-- RECORD EXCERPTS --
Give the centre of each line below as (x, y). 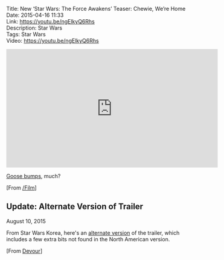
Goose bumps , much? (34, 176)
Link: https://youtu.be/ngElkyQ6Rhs (50, 21)
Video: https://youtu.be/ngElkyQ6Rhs (53, 41)
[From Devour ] (24, 251)
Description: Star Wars (34, 28)
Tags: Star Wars (26, 34)
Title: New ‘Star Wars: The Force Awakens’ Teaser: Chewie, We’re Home (96, 9)
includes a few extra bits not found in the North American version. (88, 239)
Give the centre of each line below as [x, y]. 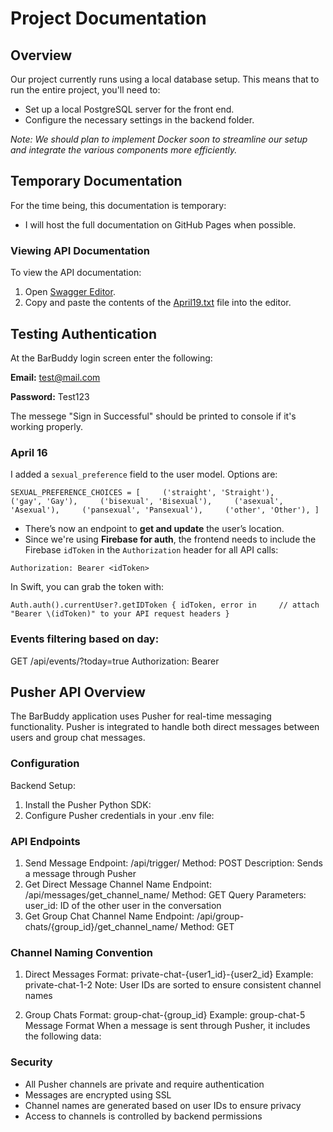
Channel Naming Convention [82, 952]
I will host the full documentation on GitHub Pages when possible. [160, 224]
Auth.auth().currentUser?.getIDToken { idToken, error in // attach [165, 605]
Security [31, 1062]
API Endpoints [45, 841]
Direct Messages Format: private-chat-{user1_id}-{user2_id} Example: [169, 974]
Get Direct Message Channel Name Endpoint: [118, 884]
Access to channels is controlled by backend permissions [143, 1116]
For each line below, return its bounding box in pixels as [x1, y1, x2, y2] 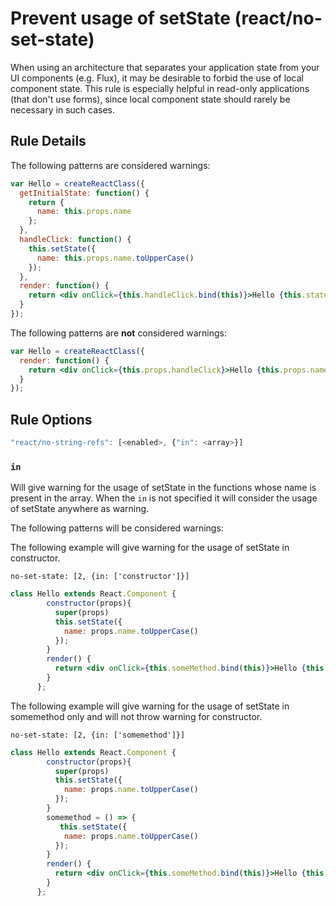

-- PROBLEM TO SOLVE --
Counting only lines that contain "Direct", what is the total for the entries above? Give the number alone.

-- THE COMPLETED TASK --
2